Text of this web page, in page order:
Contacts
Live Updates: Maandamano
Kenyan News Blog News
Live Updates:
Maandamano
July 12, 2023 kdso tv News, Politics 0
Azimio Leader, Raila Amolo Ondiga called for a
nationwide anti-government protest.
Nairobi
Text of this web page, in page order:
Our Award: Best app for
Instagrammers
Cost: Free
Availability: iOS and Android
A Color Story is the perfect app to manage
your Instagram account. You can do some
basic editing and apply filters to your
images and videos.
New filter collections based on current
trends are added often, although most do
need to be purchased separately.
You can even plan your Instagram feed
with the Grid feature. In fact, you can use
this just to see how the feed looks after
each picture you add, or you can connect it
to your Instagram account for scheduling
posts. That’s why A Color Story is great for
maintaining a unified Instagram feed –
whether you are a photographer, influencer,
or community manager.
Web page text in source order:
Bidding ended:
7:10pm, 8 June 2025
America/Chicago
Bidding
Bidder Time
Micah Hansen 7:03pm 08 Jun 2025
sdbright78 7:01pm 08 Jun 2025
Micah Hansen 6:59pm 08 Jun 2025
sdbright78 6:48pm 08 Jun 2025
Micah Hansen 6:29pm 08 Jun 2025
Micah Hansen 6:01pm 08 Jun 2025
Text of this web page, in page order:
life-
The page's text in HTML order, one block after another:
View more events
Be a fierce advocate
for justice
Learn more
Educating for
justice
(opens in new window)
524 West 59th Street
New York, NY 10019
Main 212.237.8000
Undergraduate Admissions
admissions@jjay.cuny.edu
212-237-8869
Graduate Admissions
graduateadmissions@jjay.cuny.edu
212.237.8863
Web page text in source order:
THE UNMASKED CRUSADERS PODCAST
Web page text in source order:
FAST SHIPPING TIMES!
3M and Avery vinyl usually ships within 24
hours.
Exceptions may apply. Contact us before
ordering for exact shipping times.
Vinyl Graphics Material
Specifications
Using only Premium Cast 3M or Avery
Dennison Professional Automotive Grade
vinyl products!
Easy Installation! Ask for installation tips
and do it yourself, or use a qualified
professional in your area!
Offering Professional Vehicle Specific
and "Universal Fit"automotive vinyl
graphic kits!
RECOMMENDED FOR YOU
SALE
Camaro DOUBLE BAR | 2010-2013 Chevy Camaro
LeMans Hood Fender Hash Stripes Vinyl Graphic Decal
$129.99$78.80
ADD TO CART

→ **Task description**: The reply should consist solely of the lines above from the one that has "Instagrammers" through the one that has "New filter collections based on current", reproduced exactly.

→ **Worked solution**:
Instagrammers
Cost: Free
Availability: iOS and Android
A Color Story is the perfect app to manage
your Instagram account. You can do some
basic editing and apply filters to your
images and videos.
New filter collections based on current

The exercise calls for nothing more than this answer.